:: Record extracts

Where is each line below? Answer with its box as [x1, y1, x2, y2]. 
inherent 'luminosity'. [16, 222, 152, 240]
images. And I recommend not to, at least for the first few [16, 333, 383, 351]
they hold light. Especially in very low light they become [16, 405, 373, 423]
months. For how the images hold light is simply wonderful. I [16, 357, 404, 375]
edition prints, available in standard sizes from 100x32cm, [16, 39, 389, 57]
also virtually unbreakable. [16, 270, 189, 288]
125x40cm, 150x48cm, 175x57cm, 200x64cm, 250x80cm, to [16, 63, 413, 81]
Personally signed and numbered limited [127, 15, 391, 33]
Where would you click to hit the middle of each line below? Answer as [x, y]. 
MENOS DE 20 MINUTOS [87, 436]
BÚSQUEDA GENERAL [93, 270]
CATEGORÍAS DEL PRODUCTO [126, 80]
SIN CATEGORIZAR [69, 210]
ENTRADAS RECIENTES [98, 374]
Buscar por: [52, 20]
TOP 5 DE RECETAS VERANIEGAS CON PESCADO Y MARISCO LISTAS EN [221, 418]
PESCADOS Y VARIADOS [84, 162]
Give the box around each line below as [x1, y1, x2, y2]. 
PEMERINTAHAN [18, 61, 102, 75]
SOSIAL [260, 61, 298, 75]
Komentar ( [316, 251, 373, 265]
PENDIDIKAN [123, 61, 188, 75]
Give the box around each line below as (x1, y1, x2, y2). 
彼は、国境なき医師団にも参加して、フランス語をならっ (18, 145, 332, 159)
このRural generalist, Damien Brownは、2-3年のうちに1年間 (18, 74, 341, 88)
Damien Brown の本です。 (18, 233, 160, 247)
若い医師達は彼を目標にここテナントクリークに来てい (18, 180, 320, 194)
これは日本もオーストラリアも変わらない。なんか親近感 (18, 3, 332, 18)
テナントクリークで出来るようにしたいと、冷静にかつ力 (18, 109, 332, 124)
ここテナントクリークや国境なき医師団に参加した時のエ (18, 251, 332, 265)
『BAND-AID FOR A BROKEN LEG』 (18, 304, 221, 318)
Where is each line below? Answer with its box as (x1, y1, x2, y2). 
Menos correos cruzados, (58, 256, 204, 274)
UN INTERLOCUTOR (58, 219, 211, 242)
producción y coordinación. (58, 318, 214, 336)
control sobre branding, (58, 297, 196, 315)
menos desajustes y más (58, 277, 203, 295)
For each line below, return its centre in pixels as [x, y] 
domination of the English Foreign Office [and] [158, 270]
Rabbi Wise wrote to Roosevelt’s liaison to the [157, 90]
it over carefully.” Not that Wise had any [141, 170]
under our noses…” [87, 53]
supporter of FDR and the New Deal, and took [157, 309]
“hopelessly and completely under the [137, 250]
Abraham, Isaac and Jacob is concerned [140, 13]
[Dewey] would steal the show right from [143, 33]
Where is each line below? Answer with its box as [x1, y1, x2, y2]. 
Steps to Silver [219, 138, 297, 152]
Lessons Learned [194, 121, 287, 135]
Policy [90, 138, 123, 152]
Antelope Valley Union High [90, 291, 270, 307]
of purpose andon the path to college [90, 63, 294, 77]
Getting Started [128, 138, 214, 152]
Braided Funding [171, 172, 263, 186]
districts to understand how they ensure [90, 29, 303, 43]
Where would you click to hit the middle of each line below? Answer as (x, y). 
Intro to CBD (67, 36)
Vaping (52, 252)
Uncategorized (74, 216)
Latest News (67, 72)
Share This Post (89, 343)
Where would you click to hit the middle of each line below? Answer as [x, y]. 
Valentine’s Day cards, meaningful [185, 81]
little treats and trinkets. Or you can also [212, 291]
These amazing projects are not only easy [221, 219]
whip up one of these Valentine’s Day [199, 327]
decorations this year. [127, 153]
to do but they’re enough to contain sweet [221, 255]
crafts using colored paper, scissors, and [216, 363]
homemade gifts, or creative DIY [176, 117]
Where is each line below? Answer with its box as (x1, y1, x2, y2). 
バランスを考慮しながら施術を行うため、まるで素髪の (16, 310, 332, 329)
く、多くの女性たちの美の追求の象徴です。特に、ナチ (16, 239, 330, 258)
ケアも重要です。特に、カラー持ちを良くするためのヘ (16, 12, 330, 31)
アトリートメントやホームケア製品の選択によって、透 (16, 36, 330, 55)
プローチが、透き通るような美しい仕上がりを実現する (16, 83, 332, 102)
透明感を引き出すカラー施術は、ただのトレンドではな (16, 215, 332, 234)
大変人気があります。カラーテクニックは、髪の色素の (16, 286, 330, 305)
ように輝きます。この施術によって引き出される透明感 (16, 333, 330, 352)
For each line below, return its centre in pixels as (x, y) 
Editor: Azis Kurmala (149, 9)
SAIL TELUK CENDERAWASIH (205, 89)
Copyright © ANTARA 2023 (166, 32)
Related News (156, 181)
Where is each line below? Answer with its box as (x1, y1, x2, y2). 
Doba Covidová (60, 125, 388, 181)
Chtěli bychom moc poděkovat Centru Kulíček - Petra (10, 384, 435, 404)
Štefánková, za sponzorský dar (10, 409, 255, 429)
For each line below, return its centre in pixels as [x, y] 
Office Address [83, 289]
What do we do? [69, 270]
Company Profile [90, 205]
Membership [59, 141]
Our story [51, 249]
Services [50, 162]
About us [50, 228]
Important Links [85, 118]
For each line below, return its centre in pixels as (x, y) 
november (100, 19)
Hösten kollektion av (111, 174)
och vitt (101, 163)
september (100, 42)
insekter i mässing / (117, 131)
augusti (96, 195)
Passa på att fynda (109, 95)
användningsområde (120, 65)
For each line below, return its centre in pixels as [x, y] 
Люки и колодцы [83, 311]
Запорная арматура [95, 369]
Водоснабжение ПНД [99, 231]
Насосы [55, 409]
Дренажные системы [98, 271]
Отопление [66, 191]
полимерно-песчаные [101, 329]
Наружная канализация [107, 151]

::::

# Problem to solve
Write down again, exactly as given, only the lines above that fall from the line with "Rabbi Wise wrote" to the line with "districts to understand", inclusive.

# Written response
Rabbi Wise wrote to Roosevelt’s liaison to the [157, 90]
it over carefully.” Not that Wise had any [141, 170]
under our noses…” [87, 53]
supporter of FDR and the New Deal, and took [157, 309]
“hopelessly and completely under the [137, 250]
Abraham, Isaac and Jacob is concerned [140, 13]
[Dewey] would steal the show right from [143, 33]
Where is each line below? Answer with its box as [x1, y1, x2, y2]. 
Steps to Silver [219, 138, 297, 152]
Lessons Learned [194, 121, 287, 135]
Policy [90, 138, 123, 152]
Antelope Valley Union High [90, 291, 270, 307]
of purpose andon the path to college [90, 63, 294, 77]
Getting Started [128, 138, 214, 152]
Braided Funding [171, 172, 263, 186]
districts to understand how they ensure [90, 29, 303, 43]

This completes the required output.